The right is said to represent the free market, low taxes and globalisation, while the left is said to be mainly comprised of "free lunchers", labour unions and sock-the-rich do-gooders.

In reality, such distinctions are not significant. France has been ruled by essentially the same kinds of people, irrespective of their political labels.

Most prime ministers, socialist or right-wing, were educated at the Ecole Nationale d'Administration (ENA), as were Mr Jospin and Mr Chirac. Nearly all the senior ministers in Mr Jospin's cabinet went there, or to another grande ecole. The new Prime Minister, Jean-Pierre Raffarin, went to the Ecole Superieure de Commerce de Paris, another grande ecole which is a notch below the ENA.

The principal difference between centre left and centre right is essentially more free lunches versus fewer ones.

The predominant thinking among the ruling elite is that problems can be solved by leaders with superior intellect and overwhelming logic, and who are properly trained, like themselves.

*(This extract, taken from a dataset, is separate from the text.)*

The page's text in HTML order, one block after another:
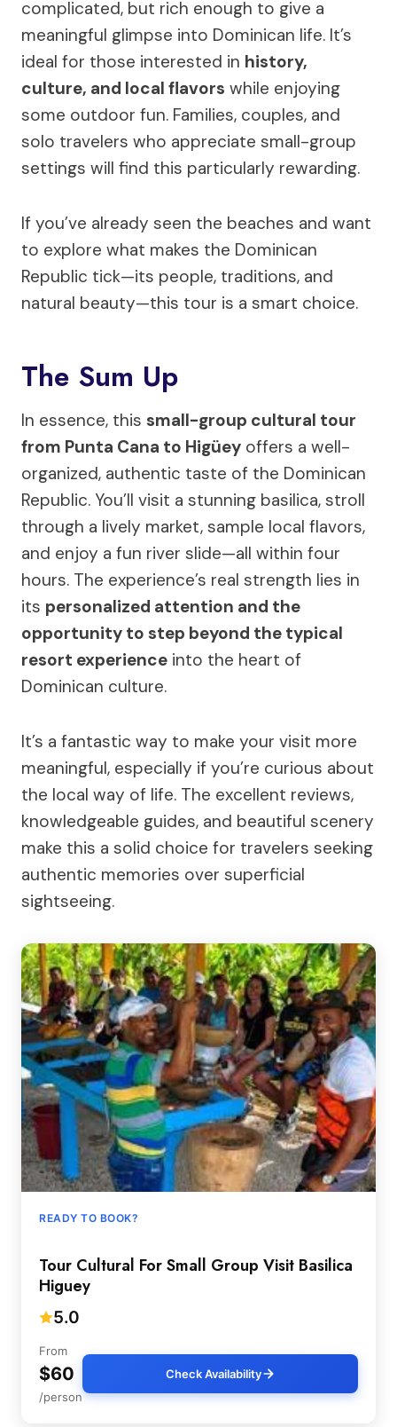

In France, these graduates of grande ecoles plan for the country. They decide how many doctors must be trained at universities, what textbooks children must study and how many should enter universities. Advancement of knowledge is mostly through examinations. Those who make it to the top are assured of their ability to know the right answers.

Pre-dating Hong Kong's Financial Secretary Antony Leung Kam-chung by a century, members of the French elite have never doubted their ability as "market enablers" who can give the market the right kick to send it higher. The end result is that France has the largest government share in gross domestic product of all major western economies and one of the least efficient economies. Worse, mixing political and economic powers, like in China, has been the path to corruption which has tainted both sides.

France's many problems are now structural. Too many interest groups: unions (even in universities), government bureaucracies (also unionised), the ruling elite themselves and the salaried workers - blue- and white-collar - have benefited from heavy-handed state policies. Only the outsiders - the new job seekers, immigrants and the entrepreneurial - know the French way is not necessarily the best way. But the obstacles to change are formidable.

Left-wing voters realise there is something wrong with the economic structure. But the generous redistribution policies in place are what they traditionally sought. Will they throw their weight behind Mr Chirac to allow the right to restructure France to become more competitive, even if that means dismantling many of their favourite programmes?

Or will they revert to form to select their own representatives and force another cohabitation government to stand up against moves to dismantle "free lunch" programmes?

If Mr Chirac were deprived of a majority, would he seek an alliance with the extreme right to avoid another cohabitation with the left?

In the best of worlds, supporters of the left will hold their nose, wear their gloves and vote to give Mr Chirac a parliamentary majority to enable him to push through reform measures to restructure the economy.

Such a hypothetical outcome makes a few heroic assumptions about French politics. Nothing so far has indicated that those on the left are ready to abandon their ideological bent. Nor is there evidence that the ruling elite truly believes the market is a better "enabler" than itself.

A still bigger assumption is that the unions and subsidised agricultural sector will abandon their familiar tactic of paralysing strikes and embrace market forces.

Next month's election will mark a critical moment for France: will it be business as usual, ensuring continued decline, or a new beginning to regain the glory that was France?

Sin-ming Shaw teaches at the American University of Paris smshaw@shaw.com.hk

In Sin-ming Shaw's article on the French presidential elections published on Saturday, it was stated that Jacques Chirac and Lionel Jospin were graduates of the Ecole Normale Superieur. They were actually educated at the Ecole Nationale d'Administration. The mistake was due to a sub-editing error.